ILOVEYOU is a cunningly-named virus (computer worm), and is considered one of the earliest and the world's most destructive.

ILOVEYOU, sometimes referred to as Love Letter or the Love bug. The computer worm attacked tens of millions of Windows personal computers. On local time in the Philippines, it started out when the author sent an email with a subject the line "ILOVEYOU" and the attachment "LOVE-LETTER-FOR-YOU.txt.vbs".

Opening the attachment activates the Visual Basic script.

The worm then inflicts damage on the victims' machine, overwriting random types of files (including Office files, image files, and audio files). After that, the worm hides itself, to then creates copies of itself to be sent to all addresses in the Windows Address Book used by Microsoft Outlook.

This made it spread much faster than any other previous email worm.

ILOVEYOU worm showing its attachment. (Credit: F-Secure)

The generated messages began to spread first to people in Philippines, Singapore, Hong Kong, to then spread westward through corporate email systems, starting with countries in Europe, and finally the U.S. as people reported to their offices that Friday morning.

The outbreak was later estimated to have caused about $10 billion in damages worldwide with more than 50 million infections in ten days.

Messages generated in the Philippines began to spread westwards through corporate email systems.

Because the worm used mailing lists as its source of targets, the messages received by the next potential victim can often appear to come from acquaintances.
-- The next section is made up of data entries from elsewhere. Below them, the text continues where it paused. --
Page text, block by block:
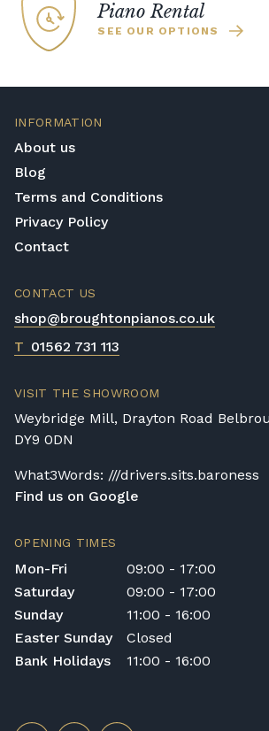
Piano Rental
SEE OUR OPTIONS
INFORMATION
About us
Blog
Terms and Conditions
Privacy Policy
Contact
CONTACT US
shop@broughtonpianos.co.uk
T 01562 731 113
VISIT THE SHOWROOM
Weybridge Mill, Drayton Road
DY9 0DN
What3Words: ///drivers.sits.baroness
Find us on Google
OPENING TIMES
Mon-Fri
09:00 - 17:00
Saturday
09:00 - 17:00
Sunday
11:00 - 16:00
Easter Sunday
Closed
Bank Holidays
11:00 - 16:00

Because the names are trusted, the emails were therefore often regarded as "safe" by their victims, providing further incentive to open them.

The worm was created by a Philippines citizen Onel de Guzman, originated in the Pandacan neighborhood of Manila.

When he was first apprehended, he said that his first intention to unleash the Love Bug computer worm was to steal passwords so he could access the internet without paying.

Onel de Guzman
The author of the ILOVEYOU worm, Onel de Guzman. (Credit: Geoff White / Computer Weekly)

The ILOVEYOU bug, he said, was a revamped version of an earlier virus he had coded.

At the time when he created the worm, the world was still living mostly with dial-up internet connections. Passwords were needed to get online, and de Guzman said that he could not afford to pay for one.

He claimed that it was "possibly" an accident that the worm was released. Huzman said that he never intended to make it spread globally, as he regretted the damage his creation has caused.

"I didn't expect it would get to the U.S. and Europe. I was surprised," he said in an interview.

When the worm was first unleashed, and de Guzman was first apprehended, the authorities had no idea on how to charge him. It was only suggested that de Guzman should be charged with violating Republic Act 8484 (the Access Device Regulation Act).

Since Philippines had no law covering computer hacking, so neither de Guzman nor anyone else was ever prosecuted.

Decades later, in 2020, the Philippines authorities finally dismissed all charges, saying that the evidence against de Guzman had been insufficient to substantiate the charges filed against him by the National Bureau of Investigation.

The officials even thought of using the publicity surrounding de Guzman's case to advertise Philippines's inexpensive computing talent to high-technology companies abroad.

The Love Bug may have faded into history, but its story has, and will always echo in the ever-changing, virus-afflicted world.